In the candlelit bridal room, the muggy summer night materialized. I continued the steamy job at hand, lifting the hem of Annabelle’s skirt, parting her legs. She moaned her sweet moans, her knees clamping in fake resistance, then the base of her hip tautened and slackened in wanton submission.
By sunrise my fresh bride was found kneeling, face buried in our satin settee, the silk gown barely draping her bare self, and the call for
charge
rang again in my foggy head. She was a living Annabelle, shy from the morning sun, begging for Captain Pickens to wake her with his bulbous baton. Oh, my submissive love slave! I crawled stealthily like a sunken-bellied leopard, eyeing my prey, adoring her in the faintest
of light. Had Annabelle been alive, she would have been this creature, thin ankled, fine-kneed, narrow-hipped, sirening for a reprisal of the night gone by.

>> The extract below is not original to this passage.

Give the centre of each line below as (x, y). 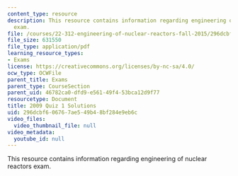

When I caressed her unadorned tailbone with the tips of trembling fingers, my pale bride did not unleash an expectant sigh. A tender thrust was initiated along the valley of my doll. But my bride played an icy mannequin. Again I coaxed her with my throbbing staff, forcing my way onward as gently as a deprived and depraved soul could bear. The interior of my lover was cold as a cave. A certain irresponsive swaying of her hips, letting throw and toss whichever way I leaned on her, informed me that she was either still deep in her opium-induced stupor or coyly playing the fiddle for the mannequin-loving Pickens, who was accustomed to squeaking domination over his wooden love slave.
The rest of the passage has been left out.